People's Democracy(Weekly Organ of the Communist Party of India (Marxist) |
Vol. XXXVI
No. 39 September 30, 2012 |
Roll Back FDI; No Sellout of PSUs:
CITU On
September 15,
2012, the secretariat of the Centre of Indian Trade Unions
(CITU) condemned the
Manmohan Singh government’s policy announcement of
September 14, 2012, regarding
retail trade and public sector undertakings (PSUs). According to the
announcements made on the day, the
government would allow foreign direct investment (FDI) to
the extent of 51 per
cent in multi-brand retail, 49 per cent in civil aviation
and 49 per cent in
two power exchanges. It has also raised the FDI limit from
49 per cent to 100
per cent in single brand retail and from 49 per cent to 74
per cent in
broadcasting sector. The government has
also publicised its intention about
disinvestment of four PSUs --- Metals and Minerals Trading
Corporation (MMTC),
Hindustan Copper, National Aluminium Company (NALCO) and
Oil The CITU has
demanded immediate rollback of these
policy announcements on FDI and disinvestment. It also
asked all its units and
affiliates to immediately launch countrywide protest
actions including
demonstrations and rallies, and initiate a massive drive
for public campaign. The CITU also
appealed to all other trade union centres,
other mass organisations and the people at large to oppose
these anti-people
decisions of the government that are also against the
interest of the country. The CITU
statement
also pointed out that these decisions of the government
would affect jobs of
crores of employees and small retailers, including those
engaged in
transportation and loading. It would also lead to
monopolisation of retail
trade and its control by multinationals, and to
privatisation of PSUs. The
country is increasingly becoming policy hostage of giant
foreign corporates in
association with their domestic partners, the CITU opined.

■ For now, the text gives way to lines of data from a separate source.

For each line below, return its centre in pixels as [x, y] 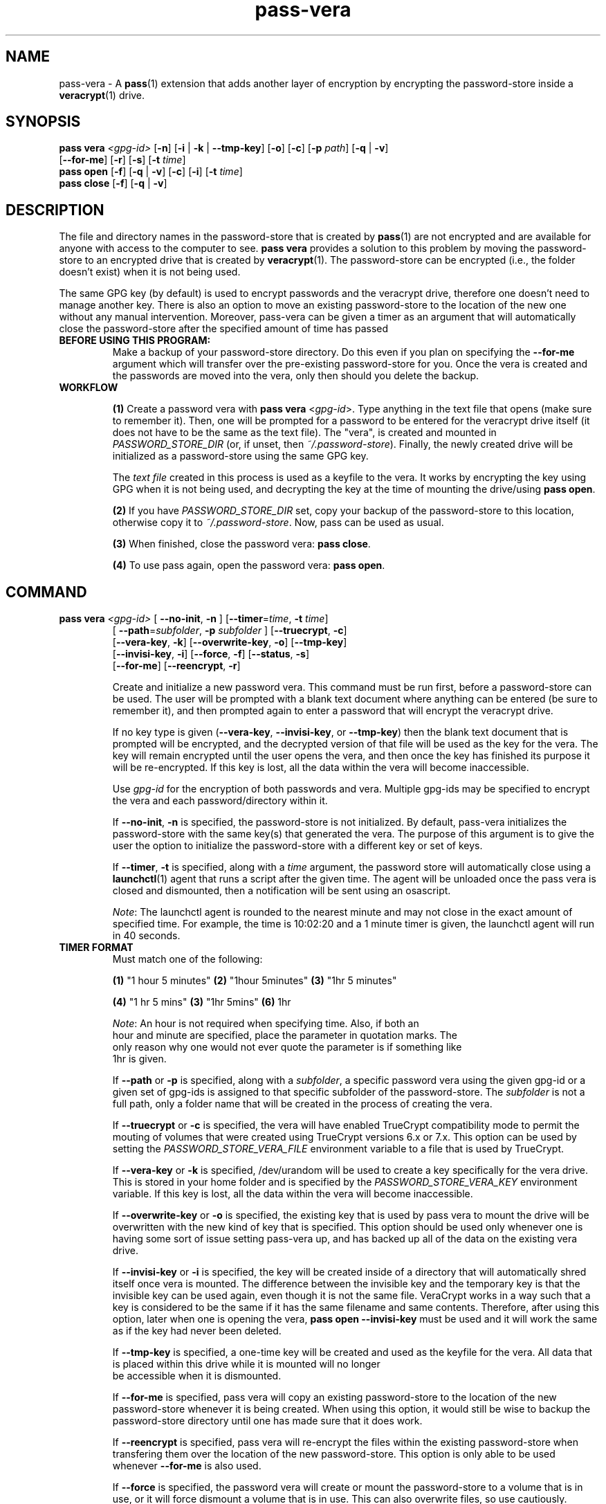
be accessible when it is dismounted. [197, 1376]
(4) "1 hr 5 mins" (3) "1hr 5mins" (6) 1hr [202, 1002]
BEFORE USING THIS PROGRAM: [135, 341]
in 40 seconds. [146, 936]
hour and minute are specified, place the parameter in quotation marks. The [285, 1035]
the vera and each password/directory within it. [220, 801]
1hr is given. [139, 1059]
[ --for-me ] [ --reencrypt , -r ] [176, 666]
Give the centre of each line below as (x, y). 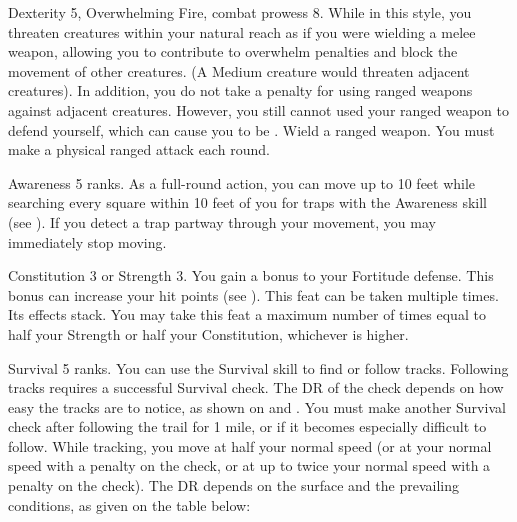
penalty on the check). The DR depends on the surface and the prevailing (233, 485)
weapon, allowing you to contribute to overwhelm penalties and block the (233, 51)
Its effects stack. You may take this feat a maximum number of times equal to (247, 314)
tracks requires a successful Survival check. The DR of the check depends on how (256, 387)
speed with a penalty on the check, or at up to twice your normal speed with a (249, 465)
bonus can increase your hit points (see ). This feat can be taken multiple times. (253, 294)
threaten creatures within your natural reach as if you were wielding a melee (242, 31)
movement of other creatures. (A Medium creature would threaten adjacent (239, 70)
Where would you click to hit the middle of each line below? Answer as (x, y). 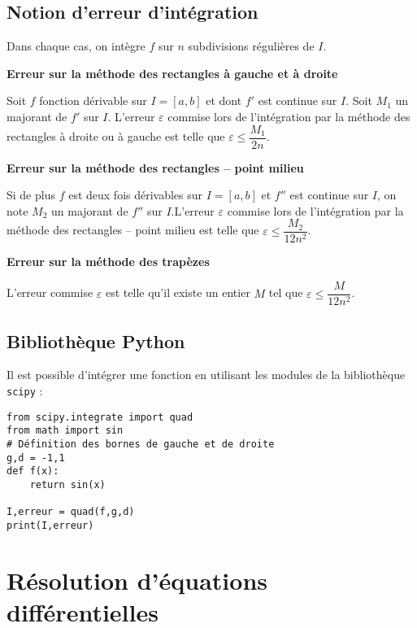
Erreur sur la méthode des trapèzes (108, 262)
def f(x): (33, 471)
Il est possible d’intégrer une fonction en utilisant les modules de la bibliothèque (206, 375)
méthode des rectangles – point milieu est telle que (133, 230)
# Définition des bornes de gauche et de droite (141, 444)
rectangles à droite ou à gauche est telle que (116, 136)
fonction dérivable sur (93, 100)
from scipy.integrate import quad (100, 417)
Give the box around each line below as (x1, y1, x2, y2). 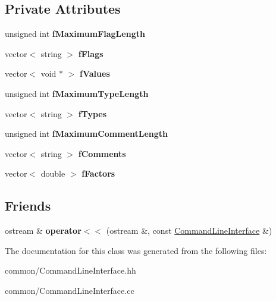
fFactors (81, 167, 115, 180)
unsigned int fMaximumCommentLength (5, 127, 168, 140)
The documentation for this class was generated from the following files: (5, 244, 267, 256)
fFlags (78, 47, 103, 59)
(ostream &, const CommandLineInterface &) (106, 224, 272, 237)
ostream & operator (5, 224, 81, 237)
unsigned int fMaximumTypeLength (5, 87, 149, 99)
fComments (78, 147, 126, 159)
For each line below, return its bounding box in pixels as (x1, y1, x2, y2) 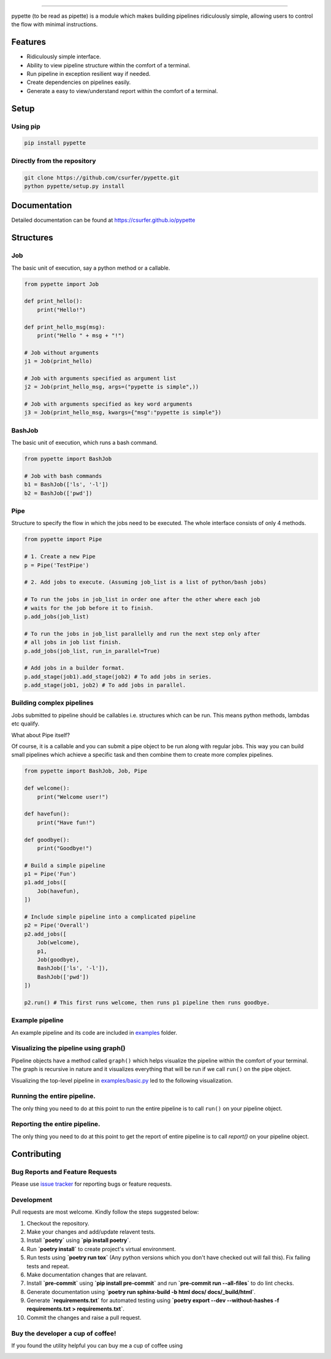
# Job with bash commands (24, 472, 102, 479)
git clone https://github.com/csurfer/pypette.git (24, 174, 180, 181)
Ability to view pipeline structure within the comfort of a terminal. (26, 61, 191, 69)
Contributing (11, 1149, 61, 1159)
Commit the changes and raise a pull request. (26, 1314, 142, 1321)
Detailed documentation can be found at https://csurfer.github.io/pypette (11, 216, 196, 224)
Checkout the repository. (26, 1219, 89, 1227)
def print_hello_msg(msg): (24, 324, 105, 330)
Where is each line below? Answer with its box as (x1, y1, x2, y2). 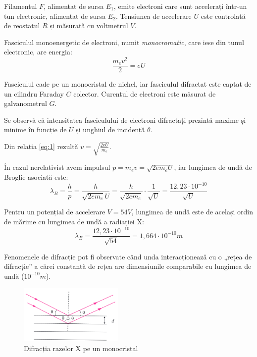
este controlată (201, 10, 246, 21)
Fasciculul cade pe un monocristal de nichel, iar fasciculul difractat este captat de (4, 79, 252, 89)
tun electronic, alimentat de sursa (4, 10, 106, 21)
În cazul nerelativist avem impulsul (4, 162, 110, 172)
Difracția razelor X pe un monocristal (24, 343, 138, 353)
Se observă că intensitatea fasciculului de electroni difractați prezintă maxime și (4, 114, 246, 125)
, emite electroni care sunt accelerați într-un (113, 1, 247, 11)
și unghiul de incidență (76, 124, 145, 135)
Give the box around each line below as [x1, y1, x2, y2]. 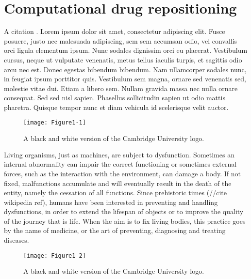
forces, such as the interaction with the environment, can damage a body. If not [4, 168, 241, 178]
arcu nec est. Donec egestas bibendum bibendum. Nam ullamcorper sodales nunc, [4, 64, 247, 74]
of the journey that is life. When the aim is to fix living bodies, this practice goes [4, 216, 246, 226]
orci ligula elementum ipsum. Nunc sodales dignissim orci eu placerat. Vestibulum [4, 45, 248, 55]
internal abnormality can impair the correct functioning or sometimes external [4, 159, 237, 169]
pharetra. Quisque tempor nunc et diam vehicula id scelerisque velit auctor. [4, 102, 229, 112]
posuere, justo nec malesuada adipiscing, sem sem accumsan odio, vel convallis [4, 35, 237, 46]
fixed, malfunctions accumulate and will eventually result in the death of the [4, 178, 232, 188]
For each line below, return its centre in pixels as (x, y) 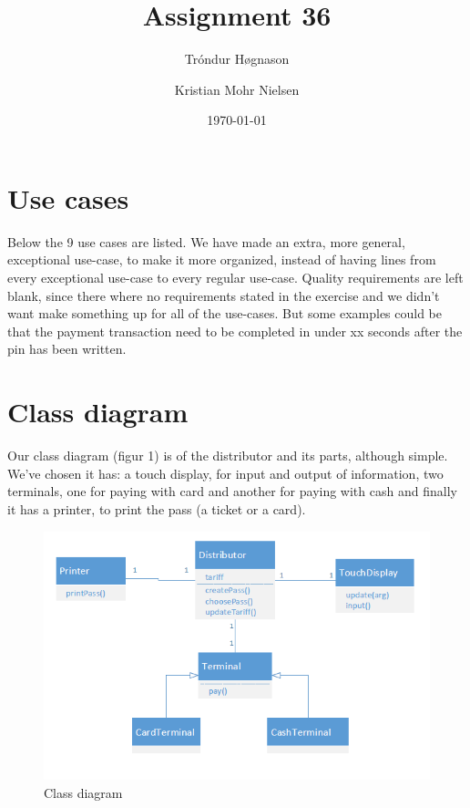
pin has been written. (67, 349)
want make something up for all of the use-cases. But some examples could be (225, 313)
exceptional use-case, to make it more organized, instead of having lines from (222, 259)
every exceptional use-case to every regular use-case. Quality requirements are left (235, 278)
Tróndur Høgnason (237, 59)
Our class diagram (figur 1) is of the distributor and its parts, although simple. (228, 456)
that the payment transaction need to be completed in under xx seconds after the (235, 331)
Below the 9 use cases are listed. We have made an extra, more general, (206, 241)
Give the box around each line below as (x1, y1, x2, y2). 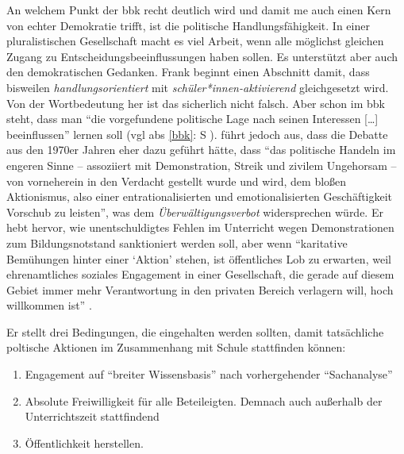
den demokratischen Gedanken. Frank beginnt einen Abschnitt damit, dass (6, 63, 370, 80)
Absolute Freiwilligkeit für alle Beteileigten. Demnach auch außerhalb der (25, 392, 383, 409)
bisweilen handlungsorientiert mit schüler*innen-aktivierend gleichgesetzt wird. (6, 79, 389, 95)
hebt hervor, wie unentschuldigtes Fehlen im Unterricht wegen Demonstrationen (6, 219, 394, 236)
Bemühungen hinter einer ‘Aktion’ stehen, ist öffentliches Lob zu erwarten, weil (6, 250, 391, 267)
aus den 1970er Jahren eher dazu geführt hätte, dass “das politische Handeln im (6, 141, 396, 158)
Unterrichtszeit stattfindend (25, 408, 160, 425)
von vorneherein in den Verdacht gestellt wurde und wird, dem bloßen (6, 172, 347, 189)

The CITU statement
categorically said the Manmohan
Sigh government has acted under severe pressure from
multinational giants and
imperialist states for opening up India’s domestic market,
and has launch a
massive, systematic and misleading campaign to mislead the
mass of the people.
Raising FDI limit to 74 per cent in broadcasting would
have a serious impact and
lead to further foreign control on media. Immediately
following
the diesel price rise and limitation of LPG cylinders
limitation for
a family to six a year, these policy announcements, the
CITU said, would seriously
impact the lives and livelihood of the people of our
country.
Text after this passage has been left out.